My favorite place to study is…

… on the third floor of the main library. There’s a quiet, relatively hidden room with large wooden tables, egg chairs, couches, shag rugs and warm lighting. The room has large glass windows that overlook North Campus—a perfect view for studying.

My favorite professor is…

I once had an interview panel ask me who my favorite professor was. It was a trick question because two of my former professors were sitting across the table, secretly taking bets on which one I liked more. That being said, I can’t pick one favorite professor; there are so many who have introduced me to new material, challenged my thinking and supported me throughout my college career. In Terry, Meghan Skira in the economics department has been extremely supportive and always seems to have time for me to drop by her office, whether it be for a five-minute drop-in or an hourlong mock interview. In SPIA, MaryAnn Gallagher has been instrumental in fostering my passion for women’s rights within the international sphere. David Williams and Jessica Hunt have always made themselves available to me for professional, academic and personal advice. Santanu Chatterjee, Matt Clary, Kenneth Honerkamp, Chris Linder, Alicia Arribas … the list continues. I am eternally grateful to all of my professors who have invested time and energy into not only my academic success but also my personal fulfillment.

If I could share an afternoon with anyone, I would love to share it with…

I would love to get tea with Sakena Yacoobi, founder of the Afghan Institute of Learning and a personal hero. Born and raised in Afghanistan, Sakena came to the United States for college before returning to Afghanistan to found AIL, a nonprofit that serves over 350,000 women and children each year. She tirelessly works in Afghanistan to bring health and education services to Afghan girls and women. Sakena is one of my biggest sources of inspiration; I want to hear how she continues to persevere in her work even in the face of despair.

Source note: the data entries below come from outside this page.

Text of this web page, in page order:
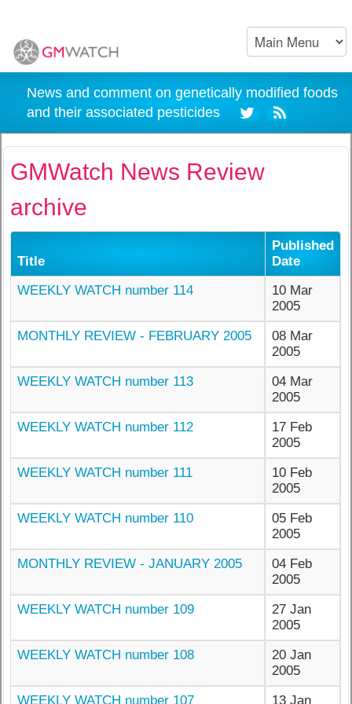
News and comment on genetically modified foods
and their associated pesticides
GMWatch News Review
archive
Title
Published
Date
WEEKLY WATCH number 114
10 Mar
2005
MONTHLY REVIEW - FEBRUARY 2005
08 Mar
2005
WEEKLY WATCH number 113
04 Mar
2005
WEEKLY WATCH number 112
17 Feb
2005
WEEKLY WATCH number 111
10 Feb
2005
WEEKLY WATCH number 110
05 Feb
2005
MONTHLY REVIEW - JANUARY 2005
04 Feb
2005
WEEKLY WATCH number 109
27 Jan
2005
WEEKLY WATCH number 108
20 Jan
2005
WEEKLY WATCH number 107
13 Jan
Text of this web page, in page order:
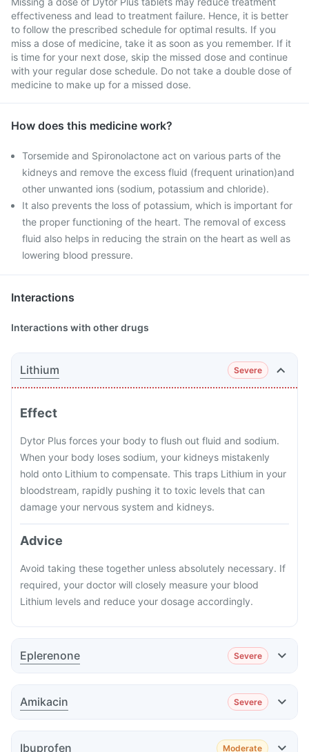
effectiveness and lead to treatment failure. Hence, it is better
to follow the prescribed schedule for optimal results. If you
miss a dose of medicine, take it as soon as you remember. If it
is time for your next dose, skip the missed dose and continue
with your regular dose schedule. Do not take a double dose of
medicine to make up for a missed dose.
How does this medicine work?
Torsemide and Spironolactone act on various parts of the
kidneys and remove the excess fluid (frequent urination)and
other unwanted ions (sodium, potassium and chloride).
It also prevents the loss of potassium, which is important for
the proper functioning of the heart. The removal of excess
fluid also helps in reducing the strain on the heart as well as
lowering blood pressure.
Interactions
Interactions with other drugs
Lithium Severe
Effect
Dytor Plus forces your body to flush out fluid and sodium.
When your body loses sodium, your kidneys mistakenly
hold onto Lithium to compensate. This traps Lithium in your
bloodstream, rapidly pushing it to toxic levels that can
damage your nervous system and kidneys.
Advice
Avoid taking these together unless absolutely necessary. If
required, your doctor will closely measure your blood
Lithium levels and reduce your dosage accordingly.
Eplerenone Severe
Effect
Amikacin Severe
Effect
Ibuprofen Moderate
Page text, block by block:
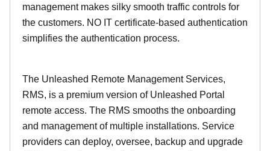
management makes silky smooth traffic controls for
the customers. NO IT certificate-based authentication
simplifies the authentication process.
The Unleashed Remote Management Services,
RMS, is a premium version of Unleashed Portal
remote access. The RMS smooths the onboarding
and management of multiple installations. Service
providers can deploy, oversee, backup and upgrade
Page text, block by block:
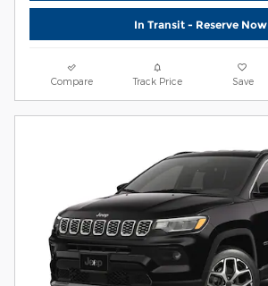
In Transit - Reserve Now
Compare Track Price Save
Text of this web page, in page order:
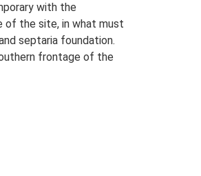
with the
of the site, in what must
septaria foundation.
frontage of the

If I knew I could not fail, I would…

… eliminate all forms of discrimination against women and girls worldwide. One’s sex should not dictate his or her potential opportunities in life. When women have equal opportunities for education, economic mobility, political representation, etc., the benefits are extraordinary. GDP rises, health improves, life expectancy increases, the quality of life on average improves, and a country is likely to have greater political stability and more long-lasting peace. It is not only politically and economically advantageous for women to be afforded the same opportunities as men but also a fundamental human right.

If money was not a consideration, I would love to…

… travel the world, learning as many languages as possible. I envision myself spending two to three years in a place, immersing myself in the culture; reading, writing and speaking a new language; and making new friends and trying new foods. I also would have to find either a job I love or a volunteer opportunity during this time; I’d be far too bored just wandering around exploring, all day, every day. Maybe this is where my dreams of running an aerial yoga/baby ballet studio come into play?

After graduation, I plan to…

In the short run, I plan to pursue a joint Master of Public Policy and Master of Arts in Middle Eastern Studies. In the long run, I plan to settle down in a big city on the East Coast that has at least one bakery that meets my gluten- and dairy-free needs and spend my career advocating for the political, economic and social rights of women and girls worldwide.

The one UGA experience I will always remember will be…

… dancing on the top of the South Campus parking deck with scarves, scooters and loud music blaring, feeling inspired by the Canopy aerial dance performance I had just seen. That night marks the beginning of a dear friendship and every time I think of it, I can’t help but laugh out loud at how ridiculously happy and carefree we were.